Yes, this week's employment data prove it: As Premier of the Rock, Danny Williams is an economic disaster. No, really. He is. The drop in Newfoundland's unemployment rate to 12.9 per cent sounds good - it was nearly 17 per cent at the start of the decade - but the statistic hides as much as it tells. It flatters Mr. Williams.
A more meaningful figure is the employment rate, which tells you what percentage of the labour pool is actually working (as opposed to the number who are looking for work but can't find it). The hard facts are these: barely half - 51.5 per cent - of working-age Newfoundlanders have a job, trailing everywhere else by a country mile. Forget Alberta. If only Newfoundland had the same employment rate as tiny Prince Edward Island (61 per cent), it would have 40,000 more inhabitants drawing a paycheque.

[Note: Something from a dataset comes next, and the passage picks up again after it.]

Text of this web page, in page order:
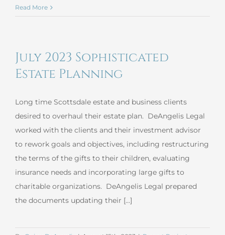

How can this be, in a province blessed with abundant oil reserves, during the greatest energy boom in a generation? I doubt that Newfoundlanders are that much lazier than other Canadians. It's about opportunity, or lack of it. Newfoundland's jobs boom is a mirage: Roughly the same number of jobs exist there today as in October, 2003, when Mr. Williams was elected. It's the size of the labour force that has shrunk, because residents are moving to Fort McMurray and other points west.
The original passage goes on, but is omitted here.